====== DATA ======

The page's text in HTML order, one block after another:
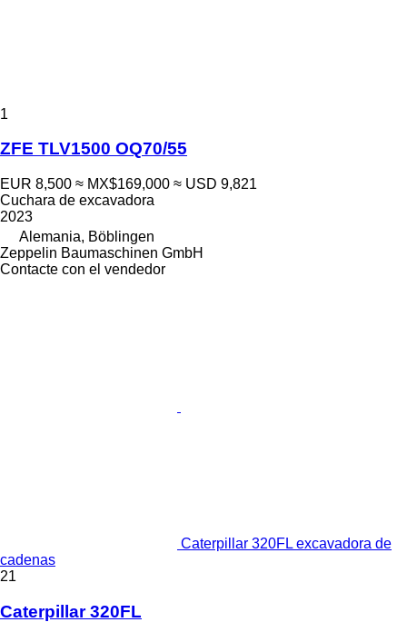
1
ZFE TLV1500 OQ70/55
EUR 8,500 ≈ MX$169,000 ≈ USD 9,821
Cuchara de excavadora
2023
Alemania, Böblingen
Zeppelin Baumaschinen GmbH
Contacte con el vendedor
Caterpillar 320FL excavadora de
cadenas
21
Caterpillar 320FL
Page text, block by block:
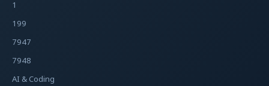
1
199
7947
7948
AI & Coding
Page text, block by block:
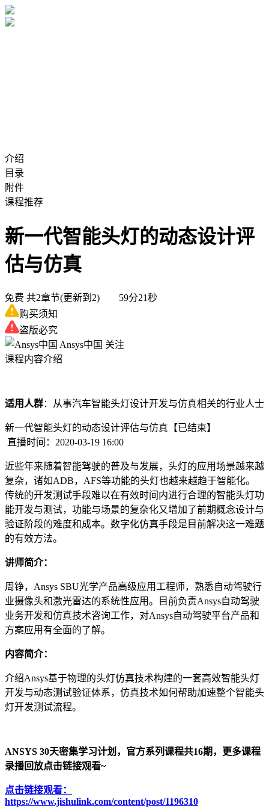
介绍
目录
附件
课程推荐
新一代智能头灯的动态设计评
估与仿真
免费 共2章节(更新到2) 59分21秒
购买须知
盗版必究
Ansys中国 关注
课程内容介绍
适用人群：从事汽车智能头灯设计开发与仿真相关的行业人士
新一代智能头灯的动态设计评估与仿真 【已结束】
直播时间：2020-03-19 16:00
近些年来随着智能驾驶的普及与发展，头灯的应用场景越来越
复杂，诸如ADB，AFS等功能的头灯也越来越趋于智能化。
传统的开发测试手段难以在有效时间内进行合理的智能头灯功
能开发与测试，功能与场景的复杂化又增加了前期概念设计与
验证阶段的难度和成本。数字化仿真手段是目前解决这一难题
的有效方法。
讲师简介：
周铮，Ansys SBU光学产品高级应用工程师，熟悉自动驾驶行
业摄像头和激光雷达的系统性应用。目前负责Ansys自动驾驶
业务开发和仿真技术咨询工作，对Ansys自动驾驶平台产品和
方案应用有全面的了解。
内容简介：
介绍Ansys基于物理的头灯仿真技术构建的一套高效智能头灯
开发与动态测试验证体系，仿真技术如何帮助加速整个智能头
灯开发测试流程。
ANSYS 30天密集学习计划，官方系列课程共16期，更多课程
录播回放点击链接观看~
点击链接观看：
https://www.jishulink.com/content/post/1196310

======

Look through the lines above for "Caterpillar". Say how many have it, and give no other words.

RESPONSE AREA>
2